• Problem details:
Would you please write out each of the entries below exactly, omitting pictures?
##############################
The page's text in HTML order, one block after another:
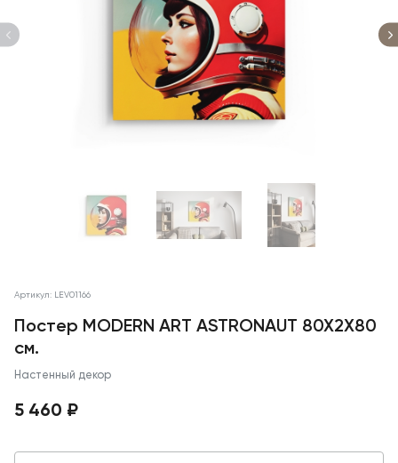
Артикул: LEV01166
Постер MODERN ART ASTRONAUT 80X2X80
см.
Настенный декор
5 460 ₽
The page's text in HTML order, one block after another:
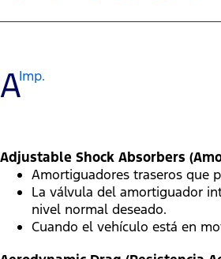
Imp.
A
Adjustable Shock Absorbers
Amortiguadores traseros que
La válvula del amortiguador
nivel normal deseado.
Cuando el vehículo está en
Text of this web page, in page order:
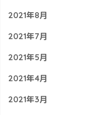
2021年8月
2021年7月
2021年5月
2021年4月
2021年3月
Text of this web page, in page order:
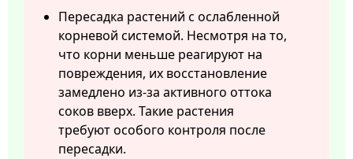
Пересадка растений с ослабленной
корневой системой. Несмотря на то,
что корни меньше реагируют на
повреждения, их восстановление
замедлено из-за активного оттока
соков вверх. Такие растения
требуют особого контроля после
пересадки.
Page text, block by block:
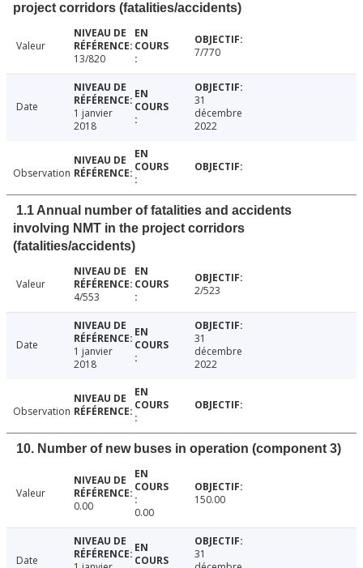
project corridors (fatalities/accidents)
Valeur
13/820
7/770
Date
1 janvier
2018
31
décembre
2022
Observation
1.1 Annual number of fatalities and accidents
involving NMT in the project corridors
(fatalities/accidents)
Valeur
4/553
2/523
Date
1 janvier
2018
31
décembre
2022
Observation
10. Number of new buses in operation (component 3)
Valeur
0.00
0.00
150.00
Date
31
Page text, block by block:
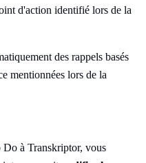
##############################
• Reply:
The page's text in HTML order, one block after another:
Артикул: LEV01166
Постер MODERN ART ASTRONAUT 80X2X80
см.
Настенный декор
5 460 ₽
The page's text in HTML order, one block after another:
Imp.
A
Adjustable Shock Absorbers
Amortiguadores traseros que
La válvula del amortiguador
nivel normal deseado.
Cuando el vehículo está en
Text of this web page, in page order:
2021年8月
2021年7月
2021年5月
2021年4月
2021年3月
Text of this web page, in page order:
Пересадка растений с ослабленной
корневой системой. Несмотря на то,
что корни меньше реагируют на
повреждения, их восстановление
замедлено из-за активного оттока
соков вверх. Такие растения
требуют особого контроля после
пересадки.
Page text, block by block:
project corridors (fatalities/accidents)
Valeur
13/820
7/770
Date
1 janvier
2018
31
décembre
2022
Observation
1.1 Annual number of fatalities and accidents
involving NMT in the project corridors
(fatalities/accidents)
Valeur
4/553
2/523
Date
1 janvier
2018
31
décembre
2022
Observation
10. Number of new buses in operation (component 3)
Valeur
0.00
0.00
150.00
Date
31
Page text, block by block:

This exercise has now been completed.